_Problem requirements_:
Extract the records below word for word and ignore the images.

[Stored items from a collection]
▽

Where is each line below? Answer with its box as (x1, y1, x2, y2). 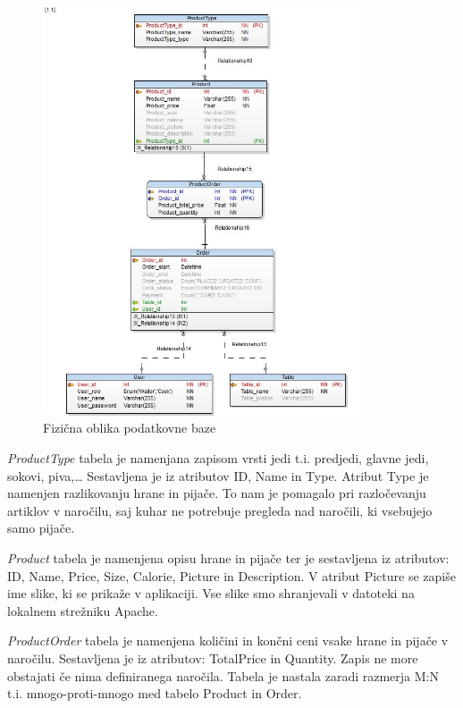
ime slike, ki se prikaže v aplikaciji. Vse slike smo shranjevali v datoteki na (7, 584, 415, 603)
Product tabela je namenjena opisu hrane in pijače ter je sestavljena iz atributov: (7, 548, 450, 567)
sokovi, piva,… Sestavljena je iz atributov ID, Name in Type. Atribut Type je (7, 466, 429, 485)
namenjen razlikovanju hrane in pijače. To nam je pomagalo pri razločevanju (7, 484, 426, 502)
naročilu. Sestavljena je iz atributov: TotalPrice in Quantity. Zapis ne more (7, 648, 418, 667)
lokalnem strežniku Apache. (7, 601, 158, 619)
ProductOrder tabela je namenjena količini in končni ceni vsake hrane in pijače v (7, 631, 449, 650)
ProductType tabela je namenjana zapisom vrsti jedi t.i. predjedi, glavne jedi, (7, 448, 429, 467)

△

_Exercise answer_:
Where is each line below? Answer with its box as (x1, y1, x2, y2). 
ime slike, ki se prikaže v aplikaciji. Vse slike smo shranjevali v datoteki na (7, 584, 415, 603)
Product tabela je namenjena opisu hrane in pijače ter je sestavljena iz atributov: (7, 548, 450, 567)
sokovi, piva,… Sestavljena je iz atributov ID, Name in Type. Atribut Type je (7, 466, 429, 485)
namenjen razlikovanju hrane in pijače. To nam je pomagalo pri razločevanju (7, 484, 426, 502)
naročilu. Sestavljena je iz atributov: TotalPrice in Quantity. Zapis ne more (7, 648, 418, 667)
lokalnem strežniku Apache. (7, 601, 158, 619)
ProductOrder tabela je namenjena količini in končni ceni vsake hrane in pijače v (7, 631, 449, 650)
ProductType tabela je namenjana zapisom vrsti jedi t.i. predjedi, glavne jedi, (7, 448, 429, 467)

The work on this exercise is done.